Делается продольный разрез кожи от лобка до нижней челюсти, а затем в стороны конечностей. После этого отсепаровывается кожа и изучается состояние подкожной клетчатки, лимфатических узлов, наличие кровоизлияний с помощью пинцета приподнимают слегка брюшную стенку и делают на ней надрез, после чего осторожно, чтобы не повредить кишечника, вскрывают брюшную полость. Изучают состояние внутренних органов брюшной полости, наличие в ней экссудата.

Печень, селезенку, почки стерильным пинцетом извлекают и помещают в стерильную чашку Петри для последующего микроскопического исследования. Далее вскрывается грудная полость, для чего пинцетом приподнимают грудину, рассекают диафрагму и с помощью ножниц отсекают грудину вместе с участком ребер таким образом, чтобы стали доступны легкие и сердце.
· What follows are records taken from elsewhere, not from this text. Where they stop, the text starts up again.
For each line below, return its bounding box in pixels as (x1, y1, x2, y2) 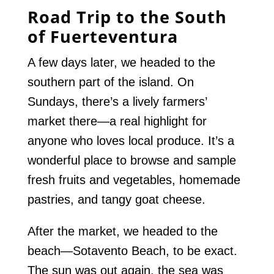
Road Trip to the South (27, 6, 227, 29)
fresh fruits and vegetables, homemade (27, 173, 240, 187)
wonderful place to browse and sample (27, 154, 236, 168)
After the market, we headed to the (27, 224, 218, 239)
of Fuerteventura (27, 25, 178, 48)
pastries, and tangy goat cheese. (27, 193, 206, 207)
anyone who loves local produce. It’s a (27, 134, 234, 148)
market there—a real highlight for (27, 114, 207, 128)

Раскаленным пинцетом прижигают стенку сердца (она при этом фиксируется с помощью другого пинцета) и кончиком пастеровской пипетки прокалывают стенку сердца. Отсасывают из сердца кровь и тут же делают посев в МПБ и на косячок МПА. Изучают состояние легких, обращают внимание на наличие экссудата в плевральной и околосердечной полостях. Для выделения чистой культуры возбудителя делается по­сев также из селезенки и печени (если нужно, то из других органов) на МПБ и МПА.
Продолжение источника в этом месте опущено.